Steffen Andersen, Glenn W. Harrison, Morten Lau & E. Elisabet Rutström
Abstract: We evaluate the claim that individuals exhibit a magnitude effect in their discounting behavior, which is said to occur when higher discount rates are inferred from choices made with lower principals, all else being equal. If the effect is robust, as claimed, we should be able to see it using procedures that are more familiar to economists. Using data collected from a representative sample of adult Danes, we find statistically significant evidence of a small magnitude effect, at levels that are much smaller than is typically claimed. This evidence only surfaces if one carefully controls for unobserved individual heterogeneity in the population. And it disappears completely if we include discounting choices in which both options have some time delay.

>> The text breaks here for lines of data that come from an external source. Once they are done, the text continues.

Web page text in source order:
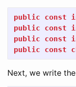
public const
public
const
public
const
public
const
Next, we write
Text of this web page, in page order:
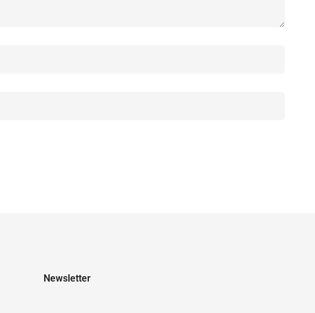
Newsletter
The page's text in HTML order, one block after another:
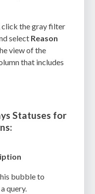
click the gray filter
select Reason
view of the
that includes
Statuses for
bubble to
query.

Steffen Andersen, Glenn W. Harrison, Morten Lau & E. Elisabet Rutström
Abstract: We re-evaluate the theory, experimental design and econometrics behind claims that individuals exhibit non-constant discounting behavior. Theory points to the importance of controlling for the non-linearity of the utility function of individuals, since the discount rate is defined over time-dated utility flows and not flows of money. It also points to a menagerie of functional forms to characterize different types of non-constant discounting behavior. The implied experimental design calls for individuals to undertake several tasks to allow us to identify these models, and to several treatments such as multiple horizons and the effect of allowing for a front end delay on earlier payments. The implied econometrics calls for structural estimation of the theoretical models, allowing for joint estimation of utility functions and discounting functions. Using data collected from a representative sample of 413 adult Danes in 2009, we draw striking conclusions. Assuming an exponential discounting model we estimate discount rates to be 5.6% on average: this is significantly lower than all previous estimates using controlled experiments. We also find no evidence to support quasi-hyperbolic discounting or "fixed cost" discounting, and only modest evidence to support other specifications of non-constant discounting. Furthermore, the evidence for non-constant discounting, while statistically significant, is not economically significant in terms of the size of the estimated discount rates. We undertake extensive robustness checks on these findings, including a detailed review of the previous, comparable literature.